Question

What is the relationship between the translational and rotational momentum in an elastic collision based on the distance from an axis, based on problem below.

Answer 1

I'm looking for a general approach also possibly an explanation of the following. I know that if the collision occurs at the CoM of the rod. The kinetic energy of the rod is only translational, and i know that if it hits the farthest distance of the rod the energy is completely rotational. How do we consider a distance in between?

Answer 2

L = r x p

You can find the angular momentum of the sphere just before it strikes the bar. Then use conservation of angular momentum to find the angular momentum imparted to the bar (easy in this case, since the sphere goes to rest).

Answer 3

Isn't that just the angular momentum? Is there no translational?

Answer 4

I would assume that is the correct approach if the rod was fixed.

Answer 5

Oh, you're right. I made an assumption that it says nothing about. It isn't going to just rotate about it's CoM.

Answer 6

Quote: "and i know that if it hits the farthest distance of the rod the energy is completely rotational. How do we consider a distance in between?"

This is not the case, that would imply that the centre of mass of the rod remains fixed.

Answer 7

Both translational and angular momentum are conserved.

Answer 8

I could really use a deeper explanation because I just feel like I don't understand the distinction between translational and angular momentum. I.e How can both translational and angular momentum be conserved, because neither is initially rotating yet one will begin to rotate.

Answer 9

I'm still working the problem (and probably making a circus of it), but Vincent is correct.

In a collision, both linear and rotational momentum are conserved. This has always been the case, but usually you didn't need to worry about it. Further, rotational momentum is conserved around any point.

The sphere isn't rotating initially as you think of it, but it has angular momentum with respect to some point in space. The point in question is the center of the rod. Just before the collision, it has angular momentum of L = r x p = dmv, where d is the distance it strikes the rod from the center of mass.

Answer 10

Are you able to check answers somehow? If so, please see if 4/7 is correct. If it is, I'll show you how I got to it.

Answer 11

that is correct

Answer 12

4/7 = 0.57142857... (if needed in decimal form)

Answer 13

You can speak conceptually, I dont need the calculation.

Answer 14

Woo. Terrible that it took me this long, but hey. Ok, so to do this problem, we simply just use the three applicable conservation laws: Kinetic Energy, translational momentum, and rotational momentum.
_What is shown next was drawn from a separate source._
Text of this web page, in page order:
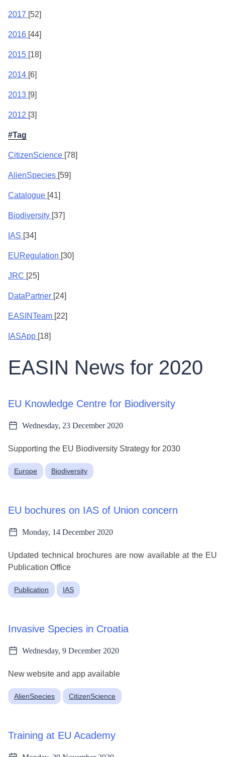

Kinetic Energy: \[\frac{1}{2}mv^2 = \frac{1}{2}Mu^2+\frac{1}{2}I\omega^2\]where u is the translational speed of the bar after the collision.

Linear momentum: \[mv = Mu\]

Rotational momentum: \[mvd = I\omega\]

We know that the moment of inertia I of the bar is:
\[I = \frac{1}{12}ML^2\]

And all we have to do is use these three equations together to solve for m/M.

First, I solved the kinetic energy equation to find an expression for m/M. Then, I used the rotational momentum equation to find an equation for omega, and plugged that in. Simplify. I then used the momentum equation to find an expression for u/v, and plugged that in.

At this point, you end up with m/M in a lot of places, but it's pretty easy algebra from there. If you get confused easily, you may want to make a substitution for m/M, such as m/M = a, and then just solve for a.

Answer 15

Thank you

Answer 16

Very sorry that it took that long.

Conceptually, the take-away is that you have to conserve both linear and angular momentum, and the kinetic energy also includes rotational kinetic energy. These things are actually always true, but in earlier, easier problems, we didn't have to worry about the angular components.

Answer 17

I had everything but \[mv=Mu\] I guess I should have recalled that linear momentum is always true about the CoM. Again thanks.